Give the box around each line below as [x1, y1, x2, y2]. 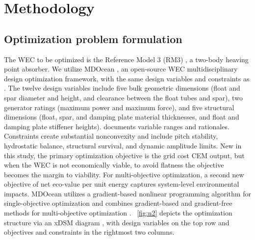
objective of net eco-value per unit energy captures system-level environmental [4, 179, 239, 189]
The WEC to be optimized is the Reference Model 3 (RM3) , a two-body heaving [4, 54, 249, 64]
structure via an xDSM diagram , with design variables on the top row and [4, 217, 229, 227]
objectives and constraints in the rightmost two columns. [4, 227, 175, 237]
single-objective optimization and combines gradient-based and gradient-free [4, 198, 232, 208]
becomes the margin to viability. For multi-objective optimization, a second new [4, 169, 244, 179]
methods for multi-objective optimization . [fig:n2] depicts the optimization [4, 208, 232, 218]
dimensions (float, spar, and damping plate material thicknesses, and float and [4, 112, 239, 122]
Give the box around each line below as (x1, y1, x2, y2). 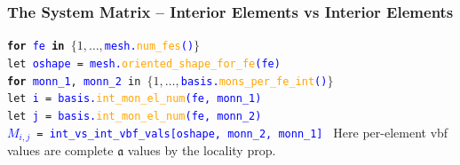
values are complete (7, 140, 114, 159)
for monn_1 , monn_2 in (7, 75, 141, 88)
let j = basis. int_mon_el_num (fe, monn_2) (7, 109, 262, 122)
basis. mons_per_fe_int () (180, 75, 328, 88)
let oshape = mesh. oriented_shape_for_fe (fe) (7, 57, 281, 70)
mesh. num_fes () (104, 40, 194, 53)
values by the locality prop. (127, 140, 276, 159)
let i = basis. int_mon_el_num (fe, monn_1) (7, 92, 262, 106)
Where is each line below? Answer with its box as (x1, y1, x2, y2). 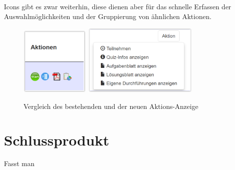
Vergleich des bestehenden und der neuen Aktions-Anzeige (23, 101, 198, 111)
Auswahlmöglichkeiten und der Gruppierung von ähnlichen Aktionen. (4, 11, 211, 21)
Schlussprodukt (4, 129, 109, 149)
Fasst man (4, 158, 35, 168)
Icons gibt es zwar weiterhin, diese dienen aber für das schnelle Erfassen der (4, 1, 232, 11)
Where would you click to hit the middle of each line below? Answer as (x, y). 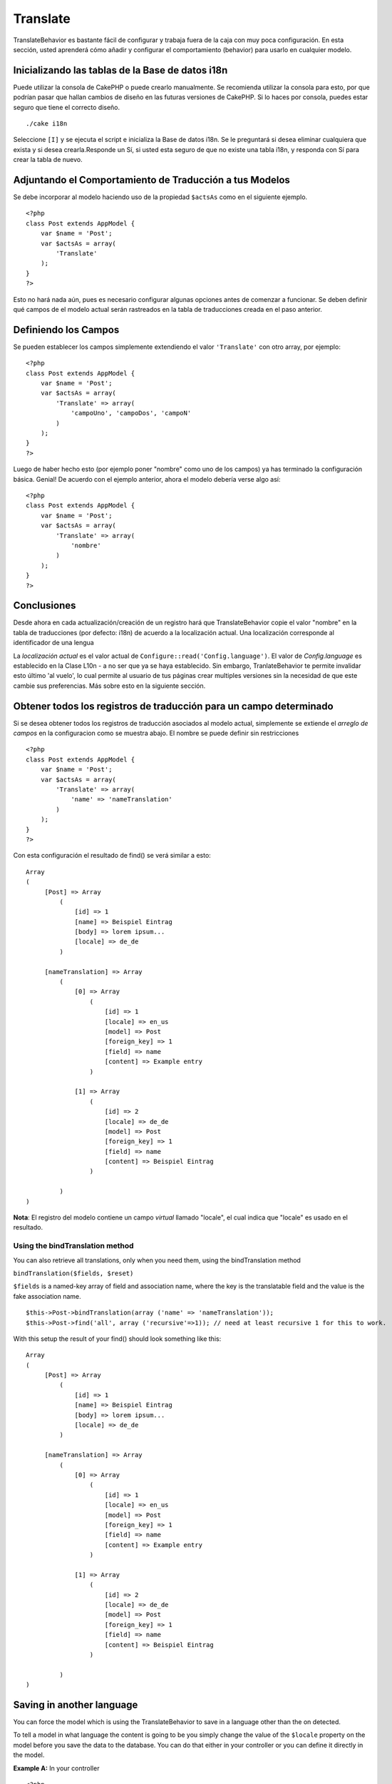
**********
> [PROBLEM TO SOLVE]: Show every line of the data in which the word "multi" appears.

> [FINAL ANSWER]:
becomes the margin to viability. For multi-objective optimization, a second new [4, 169, 244, 179]
methods for multi-objective optimization . [fig:n2] depicts the optimization [4, 208, 232, 218]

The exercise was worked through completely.